- The paper proposes a semi-parametric framework using a persistent memory to improve LLM-driven reinforcement learning agents.
- It employs the RLEM pipeline to incorporate past experiences into in-context learning, yielding up to a 4% performance boost across benchmarks.
- Ablation studies confirm that n-step bootstrapping and the use of discouraged actions are key to preventing repetitive failures and ensuring consistency.
LLMs Are Semi-Parametric Reinforcement Learning Agents
Introduction
The paper "LLMs Are Semi-Parametric Reinforcement Learning Agents" (2306.07929) introduces Rememberer, an LLM-based agent framework designed to enhance decision-making capabilities by integrating a long-term experience memory. Unlike LLM agents with transient working memory, Rememberer leverages Reinforcement Learning with Experience Memory (RLEM) to update and utilize past interaction experiences without fine-tuning model parameters, positioning itself as a semi-parametric RL agent. The experimental findings indicate that Rememberer outperforms state-of-the-art benchmarks by 4% and 2% in success rates across two task sets.
Methodology
RLEM Pipeline
RLEM enables LLM agents to learn from interaction experiences via a persistent external memory, contrasting traditional RL approaches that primarily modify model parameters.
Figure 1: Pipeline of RLEM and architecture of Rememberer.
Experience Memory
The experience memory maintains a record of task information, observations, actions, and associated Q value estimations, treated as non-parametric augmentations to the LLM. Experiences are sourced from interactions with the environment, recorded without exhaustive explorations due to limited training trajectories.
Figure 2: Comparison of the LLM-based agents with short-term working memory and long-term experience memory.
Usage of Experience
Stored experiences serve as dynamic exemplars for few-shot in-context learning. The memory is queried based on task and observation similarity functions to construct prompts that guide LLM decision-making through encouraged and discouraged action forecasts.
Figure 3: Exemplar for WebShop. YAML markups are adopted to avoid confusing the keywords like ``Observation:'' with the colon-ended titles in the page representation.
Experimental Results
Task Setup
Evaluations on WebShop and WikiHow task sets employed GPT-3.5 (text-davinci-003) API for implementation. Experiments demonstrated a significant performance increase, affirming the efficacy of equipping LLMs with a persistent memory to exploit interaction experiences.

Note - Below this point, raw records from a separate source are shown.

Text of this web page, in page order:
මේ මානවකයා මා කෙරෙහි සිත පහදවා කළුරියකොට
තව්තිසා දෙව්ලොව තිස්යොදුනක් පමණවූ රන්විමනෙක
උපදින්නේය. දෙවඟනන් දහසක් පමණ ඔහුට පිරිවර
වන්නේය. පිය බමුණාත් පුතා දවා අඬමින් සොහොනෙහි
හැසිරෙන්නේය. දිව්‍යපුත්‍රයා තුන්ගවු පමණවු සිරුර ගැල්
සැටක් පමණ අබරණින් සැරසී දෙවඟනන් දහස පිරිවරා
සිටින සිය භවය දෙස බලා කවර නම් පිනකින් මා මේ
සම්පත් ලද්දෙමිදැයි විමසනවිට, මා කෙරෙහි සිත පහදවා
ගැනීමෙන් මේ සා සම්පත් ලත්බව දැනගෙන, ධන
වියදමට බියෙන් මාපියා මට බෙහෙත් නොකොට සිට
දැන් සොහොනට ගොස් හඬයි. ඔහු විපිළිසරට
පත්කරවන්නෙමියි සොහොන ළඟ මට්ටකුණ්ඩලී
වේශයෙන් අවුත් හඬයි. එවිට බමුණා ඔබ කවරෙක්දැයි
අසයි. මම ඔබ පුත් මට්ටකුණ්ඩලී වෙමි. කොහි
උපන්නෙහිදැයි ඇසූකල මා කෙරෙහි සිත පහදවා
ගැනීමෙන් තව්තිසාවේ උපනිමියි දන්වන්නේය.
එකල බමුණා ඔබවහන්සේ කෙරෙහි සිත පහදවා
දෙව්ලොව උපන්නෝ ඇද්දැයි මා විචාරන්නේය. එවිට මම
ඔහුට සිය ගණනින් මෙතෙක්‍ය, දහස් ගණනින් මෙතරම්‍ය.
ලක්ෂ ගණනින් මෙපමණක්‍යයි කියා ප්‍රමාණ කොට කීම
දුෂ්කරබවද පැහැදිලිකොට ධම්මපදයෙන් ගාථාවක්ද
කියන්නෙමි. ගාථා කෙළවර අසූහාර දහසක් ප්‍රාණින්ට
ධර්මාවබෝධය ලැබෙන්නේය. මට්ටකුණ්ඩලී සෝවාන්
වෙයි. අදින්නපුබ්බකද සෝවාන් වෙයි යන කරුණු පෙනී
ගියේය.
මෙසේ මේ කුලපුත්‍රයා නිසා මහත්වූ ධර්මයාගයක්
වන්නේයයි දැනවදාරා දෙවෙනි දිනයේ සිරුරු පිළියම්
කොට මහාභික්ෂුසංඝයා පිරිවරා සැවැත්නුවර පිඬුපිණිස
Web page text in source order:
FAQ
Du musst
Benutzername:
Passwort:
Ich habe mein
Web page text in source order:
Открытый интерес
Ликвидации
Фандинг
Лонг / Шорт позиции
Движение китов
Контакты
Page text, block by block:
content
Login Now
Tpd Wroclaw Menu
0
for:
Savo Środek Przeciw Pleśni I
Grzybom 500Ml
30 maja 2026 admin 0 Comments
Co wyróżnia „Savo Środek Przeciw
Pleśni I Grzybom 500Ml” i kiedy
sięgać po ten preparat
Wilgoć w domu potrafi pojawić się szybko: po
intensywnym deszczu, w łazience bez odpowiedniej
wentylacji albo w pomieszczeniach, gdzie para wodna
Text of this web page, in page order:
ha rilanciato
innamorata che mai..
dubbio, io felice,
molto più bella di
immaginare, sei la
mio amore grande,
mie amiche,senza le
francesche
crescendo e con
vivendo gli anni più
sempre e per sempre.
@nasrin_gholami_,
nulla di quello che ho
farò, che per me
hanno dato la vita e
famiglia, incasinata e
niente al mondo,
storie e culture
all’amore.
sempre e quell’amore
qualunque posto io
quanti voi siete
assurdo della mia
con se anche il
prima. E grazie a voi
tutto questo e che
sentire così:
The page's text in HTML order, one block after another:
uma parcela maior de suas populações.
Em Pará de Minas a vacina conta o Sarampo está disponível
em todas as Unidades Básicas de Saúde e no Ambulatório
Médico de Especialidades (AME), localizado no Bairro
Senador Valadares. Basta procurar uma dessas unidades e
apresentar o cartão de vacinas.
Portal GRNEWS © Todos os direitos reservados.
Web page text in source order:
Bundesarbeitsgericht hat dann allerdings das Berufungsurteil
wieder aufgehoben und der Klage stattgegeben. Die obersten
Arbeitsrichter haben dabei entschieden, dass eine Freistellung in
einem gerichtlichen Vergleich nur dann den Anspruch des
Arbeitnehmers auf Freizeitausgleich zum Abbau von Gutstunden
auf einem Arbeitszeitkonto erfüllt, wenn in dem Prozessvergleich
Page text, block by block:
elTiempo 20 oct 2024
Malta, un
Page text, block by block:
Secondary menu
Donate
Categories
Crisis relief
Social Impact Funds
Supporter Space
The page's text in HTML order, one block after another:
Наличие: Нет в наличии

Figure 4: Capability evolving on WebShop.
Performance Metrics
In WebShop, Rememberer attained an average score of 0.68 with a 0.39 success rate, surpassing both previous SOTA methodologies and RL/IL benchmarks. On WikiHow, Rememberer achieved a 2.63 average reward and 0.93 success rate.

Figure 5: Number of experiences in each training epoch.
Ablation Studies
Multiple ablation studies corroborated the pivotal role of n-step bootstrapping in refining Q value estimations, denoting improved agent decision-making consistency. The inclusion of discouraged actions in feedback further proved crucial in preventing repetitive failures.

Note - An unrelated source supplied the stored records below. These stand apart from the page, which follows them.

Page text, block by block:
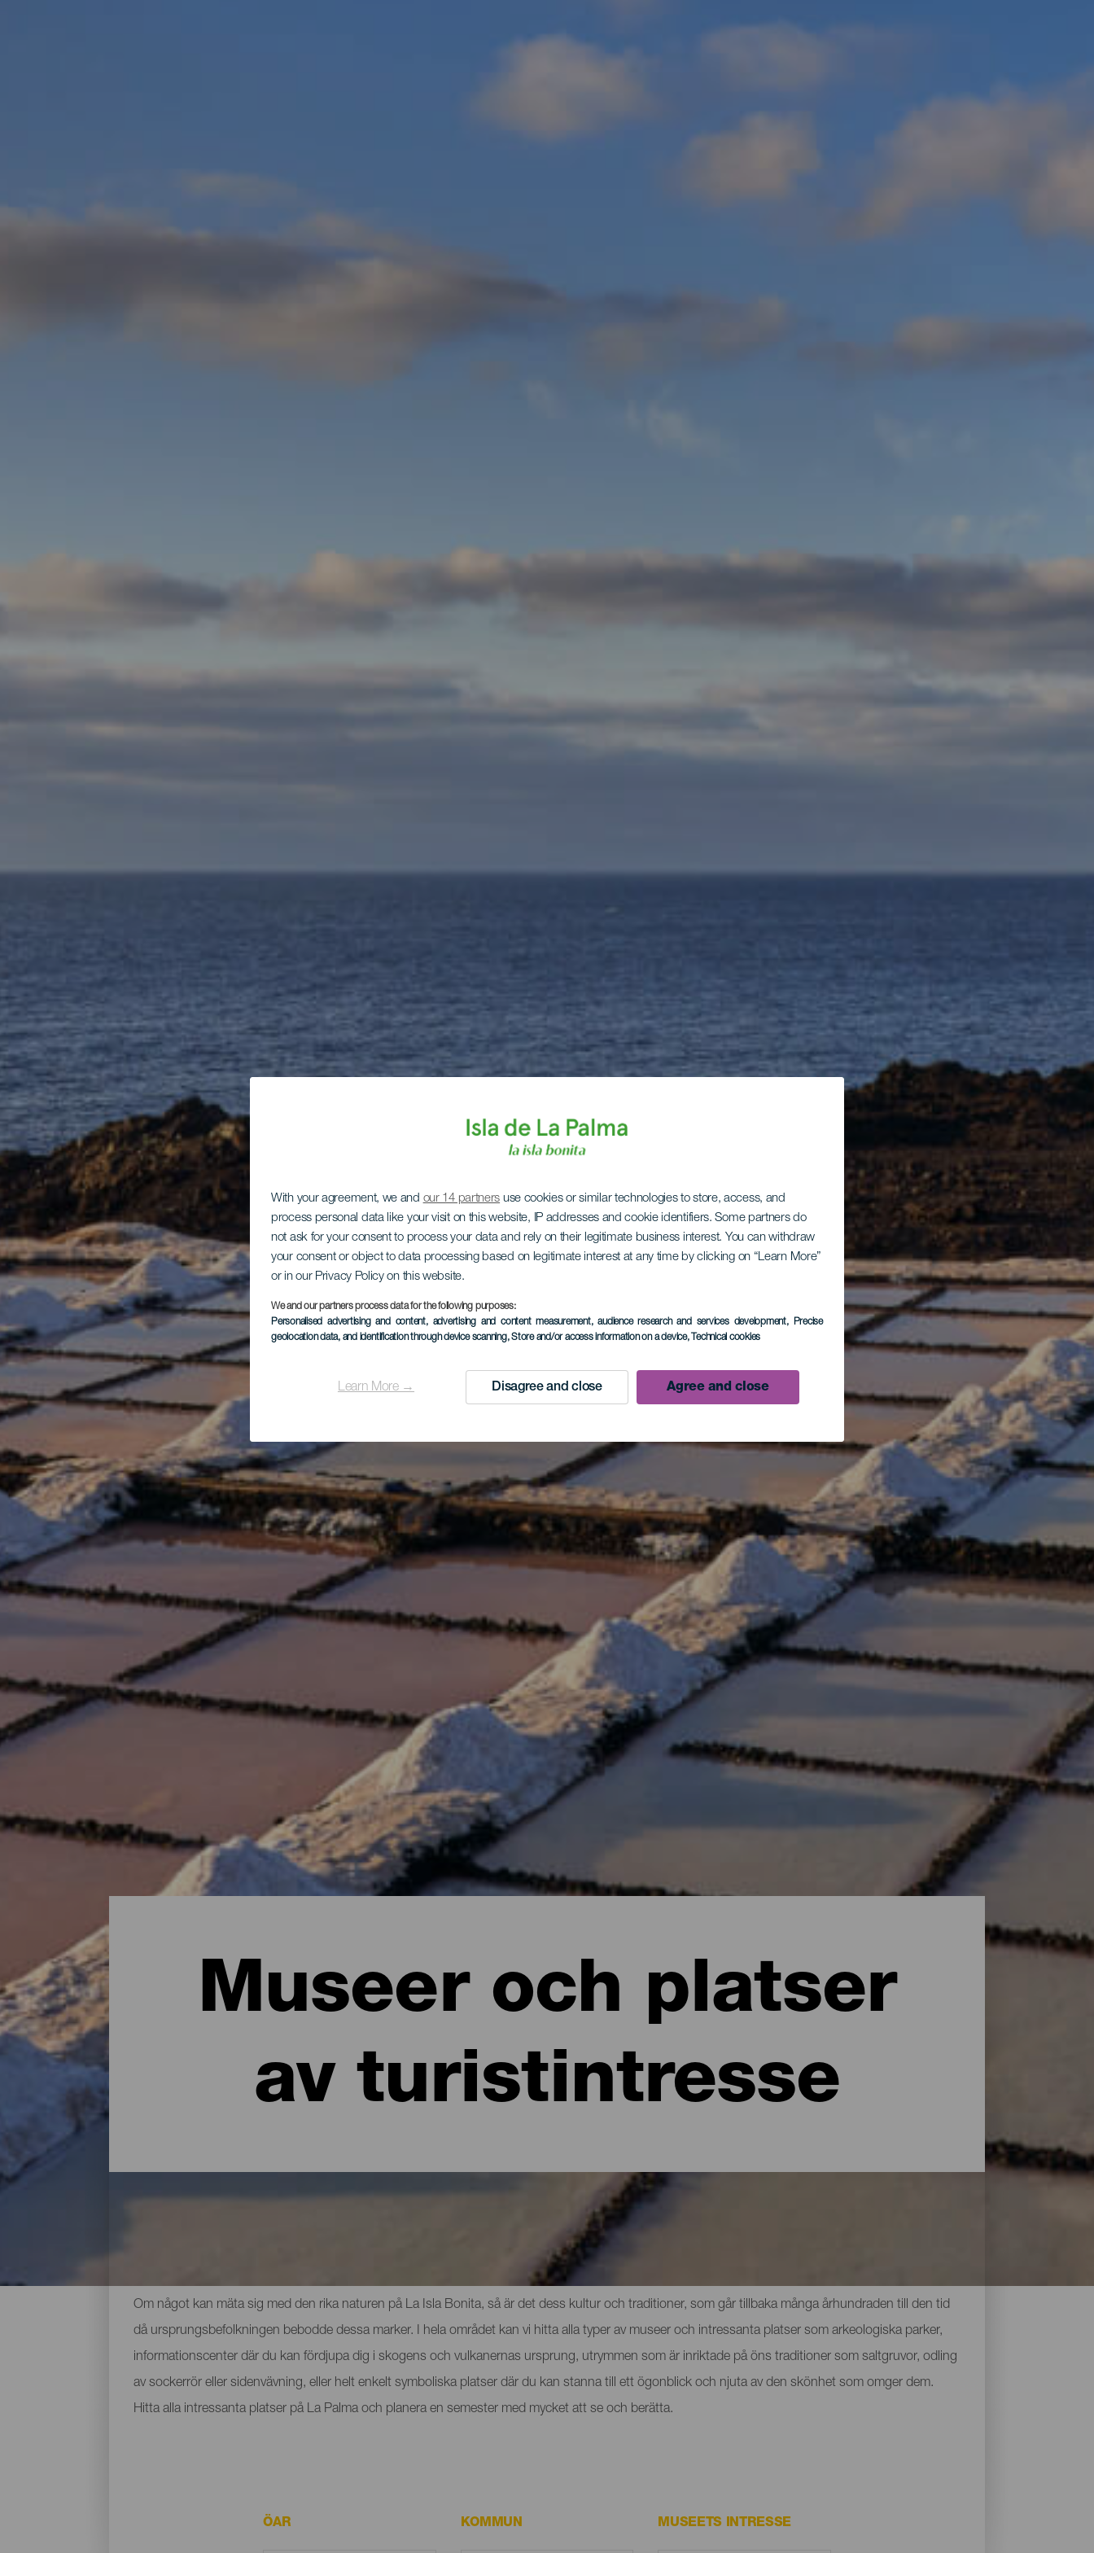
With your agreement, we and our 14 partners use cookies or similar technologies to store, access, and
process personal data like your visit on this website, IP addresses and cookie identifiers. Some partners do
not ask for your consent to process your data and rely on their legitimate business interest. You can withdraw
your consent or object to data processing based on legitimate interest at any time by clicking on “Learn More”
or in our Privacy Policy on this website.
We and our partners process data for the following purposes:
Personalised advertising and content, advertising and content measurement, audience research and services development, Precise
geolocation data, and identification through device scanning, Store and/or access information on a device, Technical cookies
Learn More → Disagree and close Agree and close
Museer och platser
av turistintresse
De viktigaste museerna och sevärdheterna på La Palma
Om något kan mäta sig med den rika naturen på La Isla Bonita, så är det dess kultur och traditioner, som går tillbaka många århundraden till den tid
då ursprungsbefolkningen bebodde dessa marker. I hela området kan vi hitta alla typer av museer och intressanta platser som arkeologiska parker,
informationscenter där du kan fördjupa dig i skogens och vulkanernas ursprung, utrymmen som är inriktade på öns traditioner som saltgruvor, odling
av sockerrör eller sidenvävning, eller helt enkelt symboliska platser där du kan stanna till ett ögonblick och njuta av den skönhet som omger dem.
Hitta alla intressanta platser på La Palma och planera en semester med mycket att se och berätta.
ÖAR KOMMUN MUSEETS INTRESSE

Figure 6: Case of the ablation study on the discouraged actions. As there are no valuable actions to encourage in the experience, a random action is generated. When the discouraged actions with low value are omitted, the LLM may repeat the failure with the same pattern.
Implications and Future Work
The Rememberer framework prescribes a scalable alternative to fine-tuning-intensive RL implementations for LLM-based agents, enhancing efficiency through persistent memory utilization. Future research should adapt Rememberer to environments with extensive observation and elaborate the integration of contemporary RL techniques under RLEM.
Conclusion
The paper advances the paradigm of semi-parametric LLM agents, demonstrating compelling performance enhancements through structured memory integration, positioning Rememberer as a robust framework for decision-making tasks reliant on episodic memory akin to human cognitive processes.